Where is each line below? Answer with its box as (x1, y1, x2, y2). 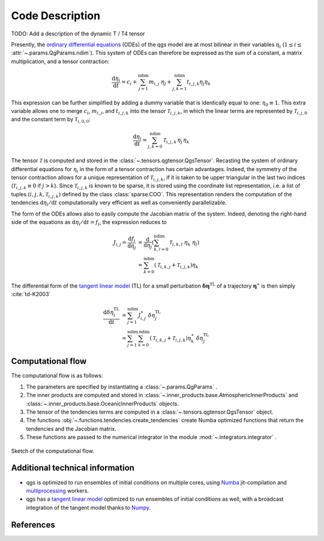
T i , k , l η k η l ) (169, 239, 200, 247)
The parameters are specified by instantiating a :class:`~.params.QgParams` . (26, 383, 217, 390)
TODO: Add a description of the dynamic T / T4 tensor (11, 30, 145, 37)
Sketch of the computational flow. (11, 447, 94, 455)
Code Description (11, 9, 101, 22)
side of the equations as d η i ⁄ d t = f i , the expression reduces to (11, 219, 167, 227)
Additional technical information (11, 463, 135, 473)
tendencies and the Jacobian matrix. (26, 425, 116, 432)
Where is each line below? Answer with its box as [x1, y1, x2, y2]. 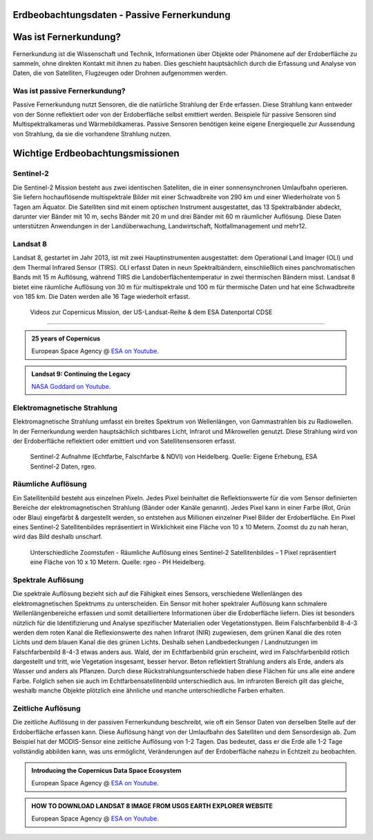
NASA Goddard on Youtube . [31, 383, 111, 390]
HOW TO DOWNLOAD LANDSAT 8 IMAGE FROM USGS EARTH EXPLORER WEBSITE [31, 801, 273, 810]
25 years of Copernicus [31, 334, 101, 343]
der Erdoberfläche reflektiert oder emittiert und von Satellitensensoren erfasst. [12, 437, 236, 445]
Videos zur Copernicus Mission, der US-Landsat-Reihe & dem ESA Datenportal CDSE [30, 308, 273, 316]
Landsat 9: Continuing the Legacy [31, 369, 131, 378]
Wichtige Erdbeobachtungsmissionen [12, 147, 180, 159]
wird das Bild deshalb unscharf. [12, 533, 103, 541]
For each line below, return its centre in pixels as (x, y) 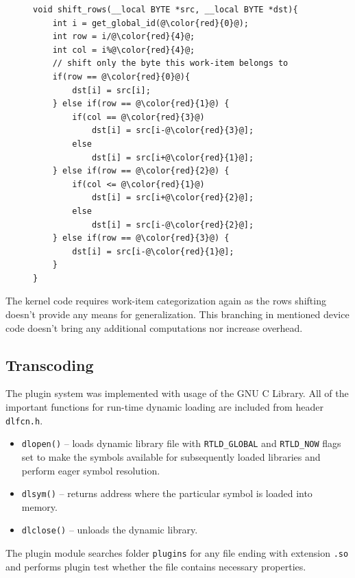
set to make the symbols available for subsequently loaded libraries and (171, 456)
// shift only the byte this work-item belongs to (170, 63)
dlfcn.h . (24, 420)
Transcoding (50, 364)
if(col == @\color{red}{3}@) (138, 117)
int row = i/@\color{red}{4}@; (124, 37)
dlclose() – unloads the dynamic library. (110, 530)
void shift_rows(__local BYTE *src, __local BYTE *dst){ (166, 10)
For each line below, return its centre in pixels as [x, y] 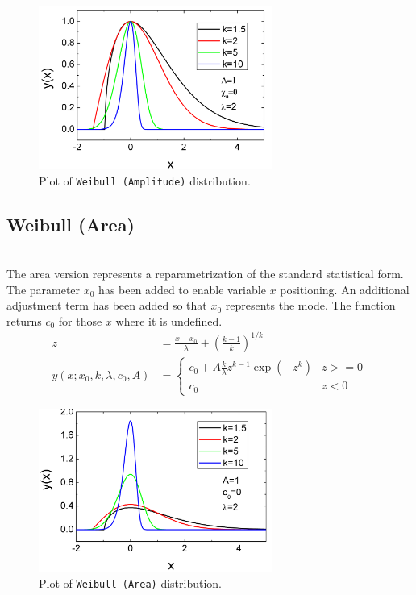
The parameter [44, 289]
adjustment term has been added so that [107, 305]
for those [80, 320]
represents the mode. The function [310, 305]
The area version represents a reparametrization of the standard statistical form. [205, 274]
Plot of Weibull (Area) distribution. [130, 583]
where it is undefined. [169, 320]
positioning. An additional [345, 289]
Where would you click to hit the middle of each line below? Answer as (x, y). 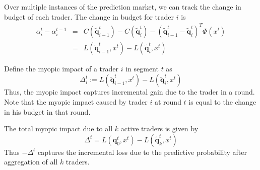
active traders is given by (159, 129)
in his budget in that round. (47, 111)
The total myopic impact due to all (58, 129)
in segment (142, 68)
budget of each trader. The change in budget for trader (89, 16)
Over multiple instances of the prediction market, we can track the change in (123, 7)
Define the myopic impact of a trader (61, 68)
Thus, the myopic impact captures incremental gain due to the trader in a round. (129, 92)
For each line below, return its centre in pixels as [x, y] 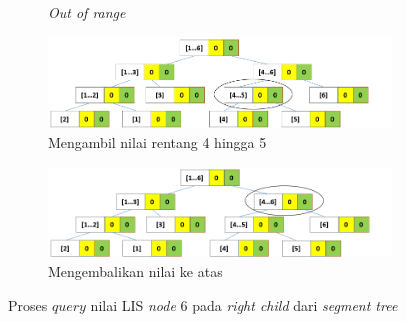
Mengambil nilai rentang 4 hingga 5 [157, 142]
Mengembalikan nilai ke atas [135, 271]
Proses [28, 304]
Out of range [87, 12]
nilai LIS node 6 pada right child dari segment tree [244, 304]
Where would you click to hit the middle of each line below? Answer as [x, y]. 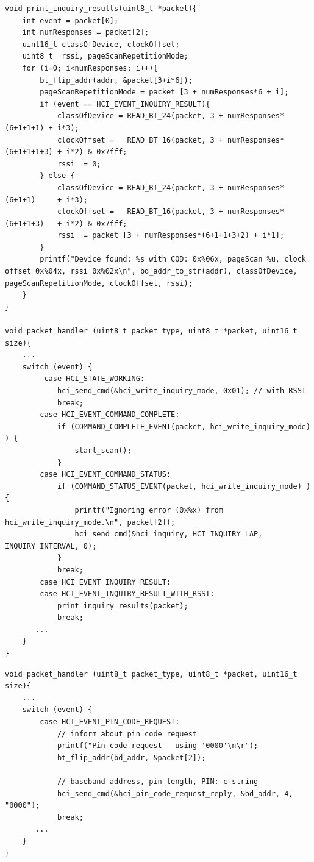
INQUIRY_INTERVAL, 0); [51, 546]
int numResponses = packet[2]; [86, 33]
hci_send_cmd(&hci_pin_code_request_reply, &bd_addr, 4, [175, 793]
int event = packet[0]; [70, 20]
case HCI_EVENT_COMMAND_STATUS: [105, 475]
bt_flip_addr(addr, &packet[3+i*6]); [116, 80]
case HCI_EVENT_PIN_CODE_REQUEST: [110, 722]
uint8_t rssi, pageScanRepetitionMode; [105, 56]
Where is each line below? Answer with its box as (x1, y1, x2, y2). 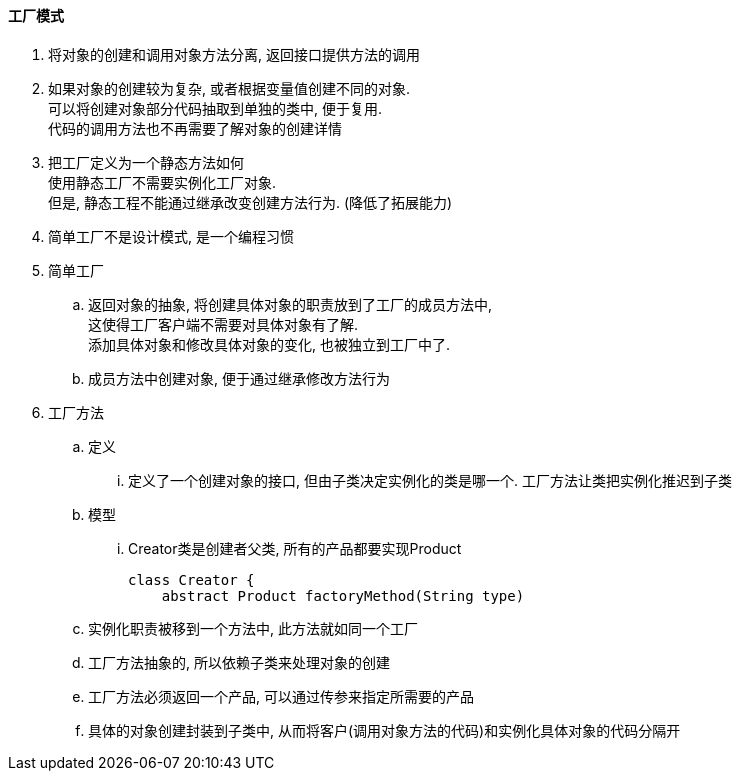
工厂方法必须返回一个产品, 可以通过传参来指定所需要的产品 (88, 687, 474, 705)
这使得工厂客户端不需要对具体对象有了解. (88, 315, 359, 333)
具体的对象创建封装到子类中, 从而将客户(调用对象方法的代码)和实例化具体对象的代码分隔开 (88, 721, 681, 739)
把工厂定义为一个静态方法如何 (48, 153, 244, 171)
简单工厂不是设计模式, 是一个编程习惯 (48, 227, 294, 245)
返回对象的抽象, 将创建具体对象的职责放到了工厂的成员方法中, (88, 295, 493, 313)
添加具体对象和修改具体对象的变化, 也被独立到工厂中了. (88, 335, 451, 353)
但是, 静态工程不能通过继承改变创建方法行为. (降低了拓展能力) (48, 193, 453, 211)
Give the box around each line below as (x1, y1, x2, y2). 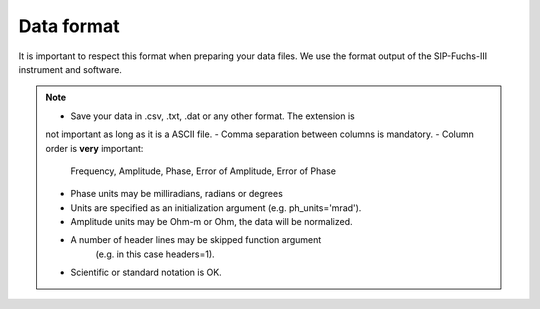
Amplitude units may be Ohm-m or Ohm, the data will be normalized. (70, 216, 354, 228)
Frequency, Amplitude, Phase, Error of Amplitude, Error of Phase (70, 165, 337, 177)
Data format (18, 15, 120, 37)
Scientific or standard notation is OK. (70, 266, 222, 279)
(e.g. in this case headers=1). (95, 248, 215, 260)
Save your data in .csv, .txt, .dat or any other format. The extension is (70, 110, 355, 122)
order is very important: (45, 142, 144, 154)
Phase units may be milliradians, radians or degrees (70, 188, 284, 200)
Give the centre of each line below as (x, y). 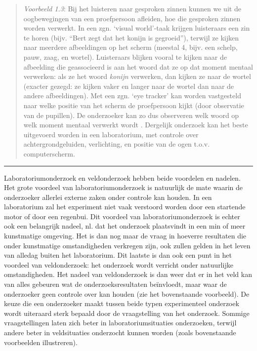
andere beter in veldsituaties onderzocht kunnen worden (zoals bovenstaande (120, 332)
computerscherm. (49, 153)
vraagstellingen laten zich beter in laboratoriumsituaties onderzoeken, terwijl (120, 323)
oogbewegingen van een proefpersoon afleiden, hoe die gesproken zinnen (132, 18)
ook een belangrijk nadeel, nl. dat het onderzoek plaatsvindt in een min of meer (125, 226)
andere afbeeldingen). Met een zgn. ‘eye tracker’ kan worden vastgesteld (132, 96)
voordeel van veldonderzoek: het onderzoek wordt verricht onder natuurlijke (119, 264)
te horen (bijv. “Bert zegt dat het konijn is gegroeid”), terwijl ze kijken (131, 37)
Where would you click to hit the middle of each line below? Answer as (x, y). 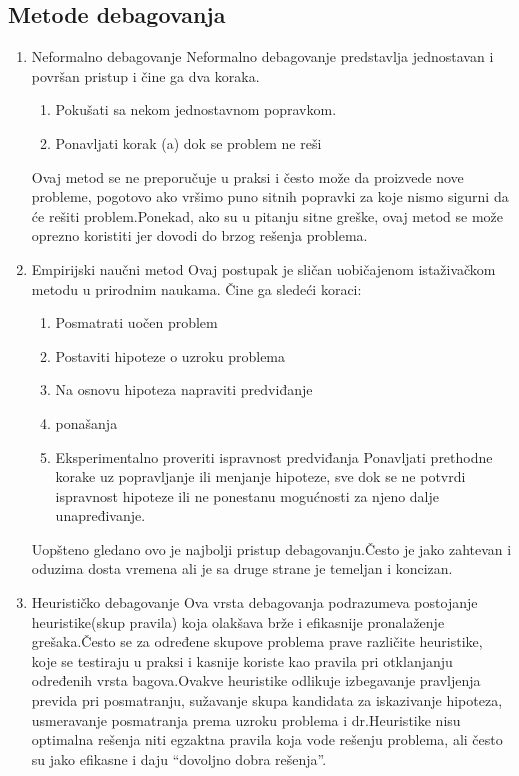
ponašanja (86, 422)
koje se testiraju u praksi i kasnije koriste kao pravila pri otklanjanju (242, 660)
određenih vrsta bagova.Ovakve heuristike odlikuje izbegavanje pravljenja (256, 680)
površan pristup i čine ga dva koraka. (145, 75)
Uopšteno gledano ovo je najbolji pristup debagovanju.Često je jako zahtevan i (271, 548)
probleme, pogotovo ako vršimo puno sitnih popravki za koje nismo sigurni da (270, 196)
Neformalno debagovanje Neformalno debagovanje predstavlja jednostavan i (262, 56)
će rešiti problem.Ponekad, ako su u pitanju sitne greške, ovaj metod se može (267, 215)
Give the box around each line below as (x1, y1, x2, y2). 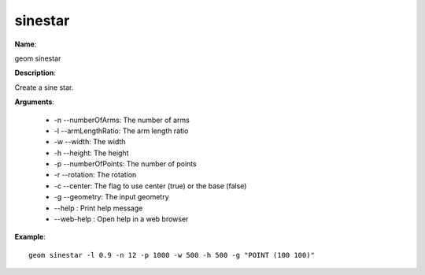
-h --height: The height (54, 148, 129, 158)
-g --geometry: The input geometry (54, 192, 169, 202)
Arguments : (14, 97, 55, 106)
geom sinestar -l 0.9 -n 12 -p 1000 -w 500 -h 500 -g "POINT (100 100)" (28, 251, 315, 259)
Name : (14, 39, 37, 49)
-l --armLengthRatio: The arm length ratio (54, 126, 189, 136)
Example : (14, 232, 46, 242)
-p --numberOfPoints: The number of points (54, 159, 197, 169)
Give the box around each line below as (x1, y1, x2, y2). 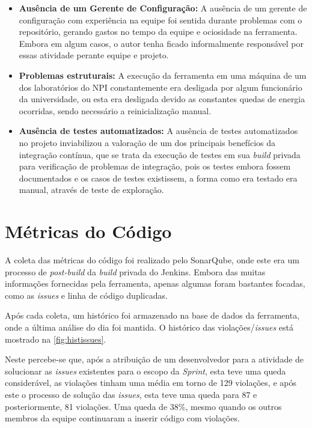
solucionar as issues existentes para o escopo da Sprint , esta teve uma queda (5, 364, 286, 377)
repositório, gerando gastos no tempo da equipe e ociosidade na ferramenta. (19, 25, 298, 38)
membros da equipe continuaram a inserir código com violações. (5, 412, 240, 424)
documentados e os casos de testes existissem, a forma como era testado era (19, 171, 298, 184)
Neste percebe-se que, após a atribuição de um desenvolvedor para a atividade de (5, 353, 304, 365)
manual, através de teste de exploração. (19, 183, 164, 196)
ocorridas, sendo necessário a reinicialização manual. (19, 104, 212, 117)
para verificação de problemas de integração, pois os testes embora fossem (19, 160, 291, 173)
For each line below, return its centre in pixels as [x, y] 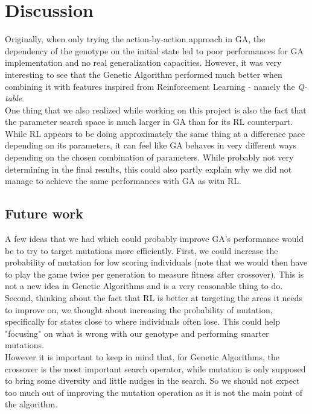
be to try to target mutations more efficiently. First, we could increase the [142, 250]
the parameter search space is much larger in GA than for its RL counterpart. [149, 122]
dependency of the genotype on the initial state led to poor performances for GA [154, 50]
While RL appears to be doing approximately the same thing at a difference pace [155, 133]
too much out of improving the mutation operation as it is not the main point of [154, 392]
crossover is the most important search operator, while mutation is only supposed [155, 368]
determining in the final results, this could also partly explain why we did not [148, 169]
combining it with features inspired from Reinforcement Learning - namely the [150, 86]
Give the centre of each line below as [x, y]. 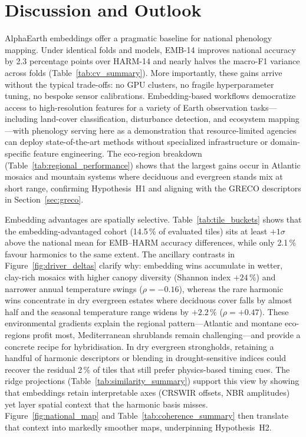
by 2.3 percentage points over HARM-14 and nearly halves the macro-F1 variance [152, 61]
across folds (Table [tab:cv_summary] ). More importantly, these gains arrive [144, 72]
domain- [285, 142]
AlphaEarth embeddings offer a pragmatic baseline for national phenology [139, 38]
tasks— [264, 107]
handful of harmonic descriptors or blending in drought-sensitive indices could [146, 358]
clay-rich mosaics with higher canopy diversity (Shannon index [118, 277]
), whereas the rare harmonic [231, 288]
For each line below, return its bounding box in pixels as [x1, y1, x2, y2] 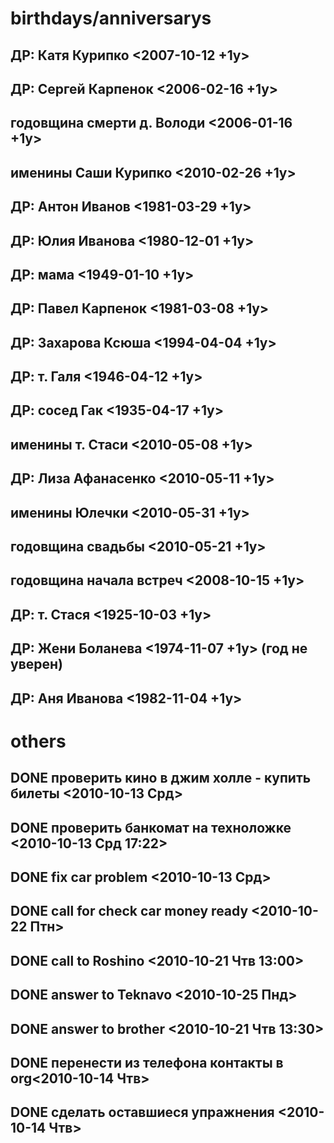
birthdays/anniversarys [10, 7, 212, 30]
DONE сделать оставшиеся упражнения [10, 1104, 275, 1121]
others [10, 730, 67, 752]
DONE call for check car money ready [10, 903, 249, 920]
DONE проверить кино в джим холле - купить [10, 770, 312, 787]
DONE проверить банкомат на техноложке [10, 819, 292, 836]
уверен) [10, 656, 63, 673]
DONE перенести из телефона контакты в [10, 1054, 284, 1071]
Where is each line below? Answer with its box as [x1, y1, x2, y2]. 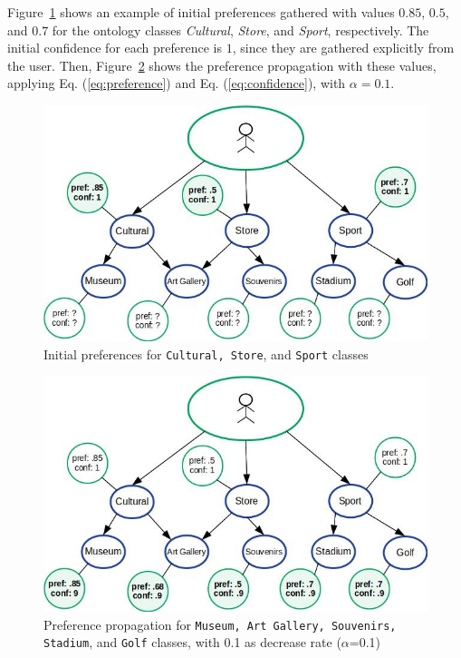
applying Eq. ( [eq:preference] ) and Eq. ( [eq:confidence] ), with [7, 74, 346, 93]
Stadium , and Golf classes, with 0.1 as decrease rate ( [43, 633, 341, 652]
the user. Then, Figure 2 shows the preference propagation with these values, [7, 55, 437, 74]
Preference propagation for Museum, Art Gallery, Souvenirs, [43, 614, 397, 633]
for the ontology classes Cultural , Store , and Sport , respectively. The [52, 20, 429, 39]
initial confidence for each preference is [7, 38, 223, 57]
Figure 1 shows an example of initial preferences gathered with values [7, 3, 395, 21]
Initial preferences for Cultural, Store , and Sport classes [43, 344, 369, 363]
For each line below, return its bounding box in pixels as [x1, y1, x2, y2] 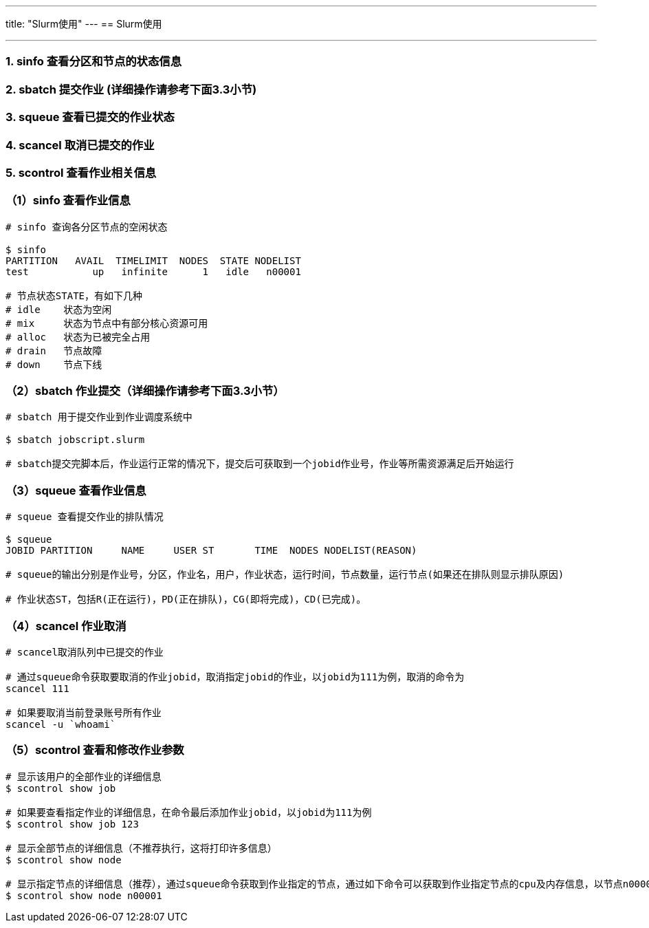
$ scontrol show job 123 [5, 818, 139, 830]
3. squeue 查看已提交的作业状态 [5, 110, 175, 125]
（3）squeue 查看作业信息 [5, 483, 146, 497]
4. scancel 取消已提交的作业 [5, 138, 155, 152]
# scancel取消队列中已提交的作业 [5, 646, 164, 658]
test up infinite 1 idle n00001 [5, 266, 301, 277]
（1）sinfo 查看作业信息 [5, 193, 131, 208]
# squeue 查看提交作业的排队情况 [5, 511, 164, 523]
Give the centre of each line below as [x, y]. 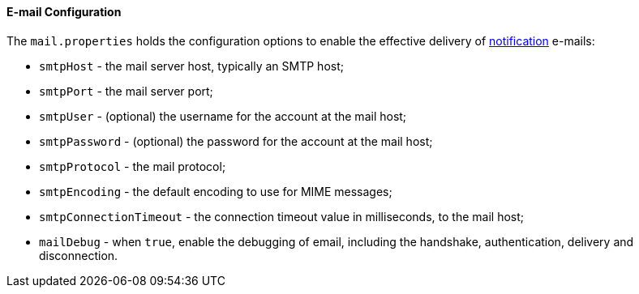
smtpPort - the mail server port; [126, 91]
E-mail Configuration [64, 12]
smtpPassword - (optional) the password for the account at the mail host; [236, 141]
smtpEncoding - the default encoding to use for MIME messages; [216, 191]
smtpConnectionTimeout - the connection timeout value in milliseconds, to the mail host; [281, 216]
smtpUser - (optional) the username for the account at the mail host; [223, 116]
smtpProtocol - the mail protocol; [133, 166]
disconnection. [79, 255]
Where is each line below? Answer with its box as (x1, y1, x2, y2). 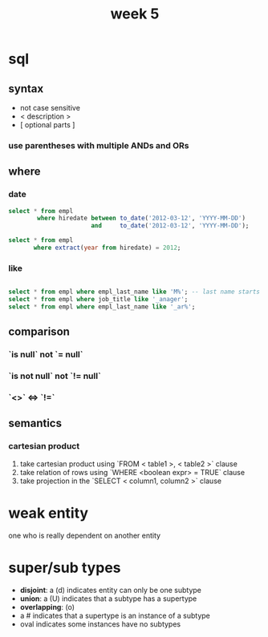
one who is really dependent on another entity (8, 530, 161, 540)
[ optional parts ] (19, 120, 75, 129)
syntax (8, 82, 44, 95)
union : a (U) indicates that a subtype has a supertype (19, 594, 197, 603)
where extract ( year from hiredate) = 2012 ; (33, 244, 181, 252)
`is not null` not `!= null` (8, 370, 102, 381)
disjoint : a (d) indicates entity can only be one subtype (19, 585, 202, 595)
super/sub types (8, 558, 121, 577)
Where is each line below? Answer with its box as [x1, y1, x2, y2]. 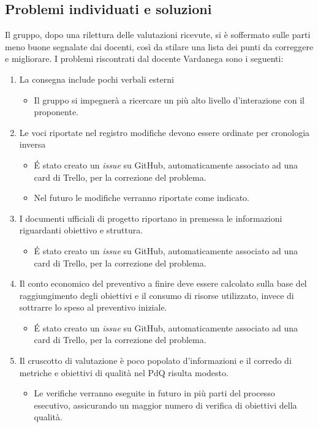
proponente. [34, 105, 78, 118]
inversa [19, 138, 46, 151]
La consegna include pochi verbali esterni [19, 72, 174, 85]
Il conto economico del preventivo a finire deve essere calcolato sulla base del [19, 277, 307, 290]
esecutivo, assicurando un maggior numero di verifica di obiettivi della [34, 398, 297, 411]
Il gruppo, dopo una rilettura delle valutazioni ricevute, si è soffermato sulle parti [5, 28, 311, 41]
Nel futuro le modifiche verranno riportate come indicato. [34, 191, 249, 204]
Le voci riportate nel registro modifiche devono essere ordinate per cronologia [19, 126, 310, 138]
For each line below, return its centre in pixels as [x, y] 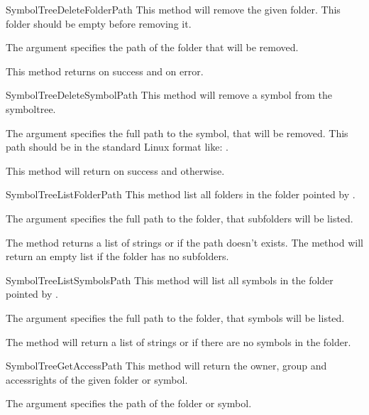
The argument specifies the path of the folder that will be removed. [152, 47]
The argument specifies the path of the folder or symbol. [129, 403]
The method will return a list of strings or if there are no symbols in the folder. [178, 341]
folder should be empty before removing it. [99, 23]
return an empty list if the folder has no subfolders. [117, 256]
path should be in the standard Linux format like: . [117, 147]
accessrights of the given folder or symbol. [97, 379]
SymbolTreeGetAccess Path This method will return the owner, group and [166, 366]

EXERCISE GOAL:
Only the lines above from the one containing "esecutivo, assicurando un" through the one containing "The method will" should be returned, verbatim and inclusive, with pictures excluded.

RESULT OF THE EXERCISE:
esecutivo, assicurando un maggior numero di verifica di obiettivi della [34, 398, 297, 411]
Il gruppo, dopo una rilettura delle valutazioni ricevute, si è soffermato sulle parti [5, 28, 311, 41]
Nel futuro le modifiche verranno riportate come indicato. [34, 191, 249, 204]
Le voci riportate nel registro modifiche devono essere ordinate per cronologia [19, 126, 310, 138]
For each line below, return its centre in pixels as [x, y] 
The argument specifies the path of the folder that will be removed. [152, 47]
The argument specifies the path of the folder or symbol. [129, 403]
The method will return a list of strings or if there are no symbols in the folder. [178, 341]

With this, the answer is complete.